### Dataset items
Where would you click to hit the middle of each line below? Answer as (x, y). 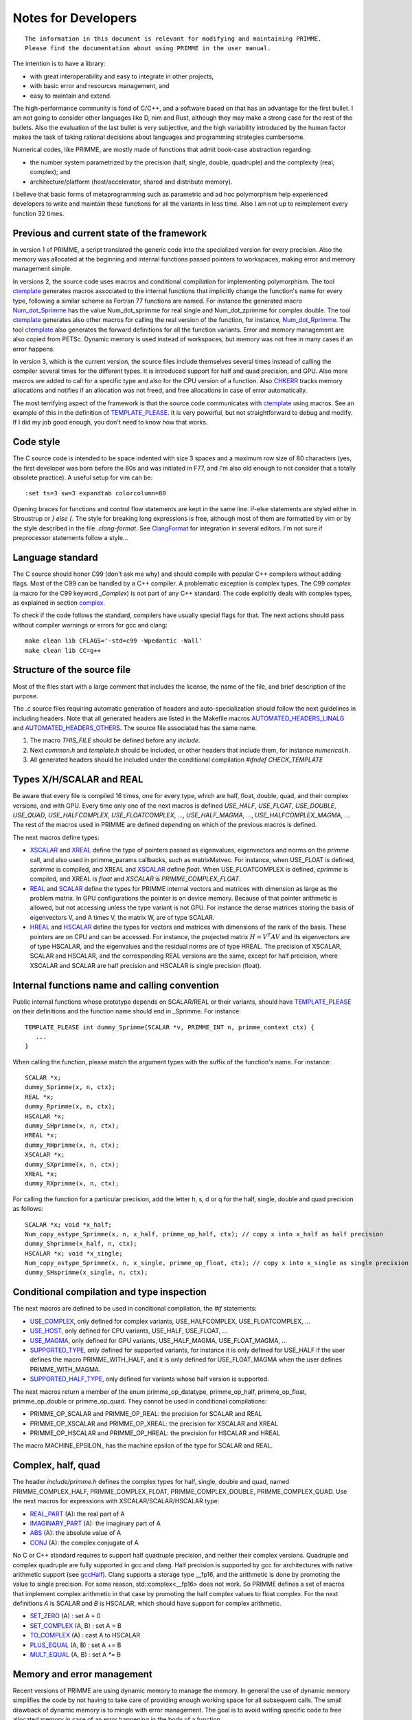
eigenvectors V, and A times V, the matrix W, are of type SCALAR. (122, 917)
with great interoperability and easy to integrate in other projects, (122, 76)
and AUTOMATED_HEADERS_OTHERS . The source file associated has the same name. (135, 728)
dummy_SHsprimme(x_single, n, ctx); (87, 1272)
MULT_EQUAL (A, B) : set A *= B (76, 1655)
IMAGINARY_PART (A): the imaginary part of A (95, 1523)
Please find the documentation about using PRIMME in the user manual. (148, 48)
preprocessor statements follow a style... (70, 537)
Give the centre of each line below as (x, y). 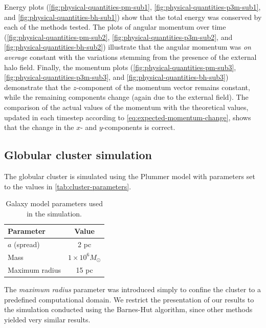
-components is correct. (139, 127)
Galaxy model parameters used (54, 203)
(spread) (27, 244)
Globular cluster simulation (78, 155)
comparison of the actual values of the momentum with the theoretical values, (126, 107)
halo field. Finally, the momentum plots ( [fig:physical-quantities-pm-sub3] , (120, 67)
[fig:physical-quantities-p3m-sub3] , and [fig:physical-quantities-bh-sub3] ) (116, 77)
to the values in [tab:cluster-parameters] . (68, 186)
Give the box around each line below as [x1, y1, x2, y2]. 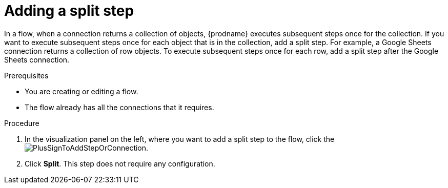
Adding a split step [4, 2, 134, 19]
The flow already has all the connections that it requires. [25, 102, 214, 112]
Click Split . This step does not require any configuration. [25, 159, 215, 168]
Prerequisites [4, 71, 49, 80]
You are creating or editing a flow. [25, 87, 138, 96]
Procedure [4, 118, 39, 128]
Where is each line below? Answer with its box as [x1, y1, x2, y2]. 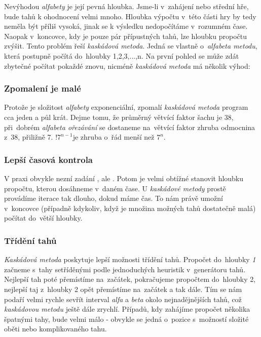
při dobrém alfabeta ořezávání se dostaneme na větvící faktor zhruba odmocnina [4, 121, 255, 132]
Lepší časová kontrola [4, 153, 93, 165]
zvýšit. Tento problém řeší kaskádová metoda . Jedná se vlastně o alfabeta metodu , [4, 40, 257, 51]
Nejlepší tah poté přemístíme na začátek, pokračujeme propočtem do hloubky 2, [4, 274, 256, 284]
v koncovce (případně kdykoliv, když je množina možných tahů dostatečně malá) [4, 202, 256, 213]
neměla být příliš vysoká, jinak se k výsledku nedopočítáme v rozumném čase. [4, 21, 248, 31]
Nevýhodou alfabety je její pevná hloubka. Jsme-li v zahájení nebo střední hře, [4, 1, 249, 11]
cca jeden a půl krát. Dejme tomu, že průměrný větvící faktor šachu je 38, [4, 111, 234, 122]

### EXERCISE
Copy exactly, please, every line from the one holding "Please find the" through the last line of the data, both ends included, and no pictures.

### ANSWER SPACE
Please find the documentation about using PRIMME in the user manual. (148, 48)
preprocessor statements follow a style... (70, 537)
Give the centre of each line below as (x, y). 
-components is correct. (139, 127)
Galaxy model parameters used (54, 203)
(spread) (27, 244)
Globular cluster simulation (78, 155)
comparison of the actual values of the momentum with the theoretical values, (126, 107)
halo field. Finally, the momentum plots ( [fig:physical-quantities-pm-sub3] , (120, 67)
[fig:physical-quantities-p3m-sub3] , and [fig:physical-quantities-bh-sub3] ) (116, 77)
to the values in [tab:cluster-parameters] . (68, 186)
Give the box around each line below as [x1, y1, x2, y2]. 
Adding a split step [4, 2, 134, 19]
The flow already has all the connections that it requires. [25, 102, 214, 112]
Click Split . This step does not require any configuration. [25, 159, 215, 168]
Prerequisites [4, 71, 49, 80]
You are creating or editing a flow. [25, 87, 138, 96]
Procedure [4, 118, 39, 128]
Where is each line below? Answer with its box as [x1, y1, x2, y2]. 
při dobrém alfabeta ořezávání se dostaneme na větvící faktor zhruba odmocnina [4, 121, 255, 132]
Lepší časová kontrola [4, 153, 93, 165]
zvýšit. Tento problém řeší kaskádová metoda . Jedná se vlastně o alfabeta metodu , [4, 40, 257, 51]
Nejlepší tah poté přemístíme na začátek, pokračujeme propočtem do hloubky 2, [4, 274, 256, 284]
v koncovce (případně kdykoliv, když je množina možných tahů dostatečně malá) [4, 202, 256, 213]
neměla být příliš vysoká, jinak se k výsledku nedopočítáme v rozumném čase. [4, 21, 248, 31]
Nevýhodou alfabety je její pevná hloubka. Jsme-li v zahájení nebo střední hře, [4, 1, 249, 11]
cca jeden a půl krát. Dejme tomu, že průměrný větvící faktor šachu je 38, [4, 111, 234, 122]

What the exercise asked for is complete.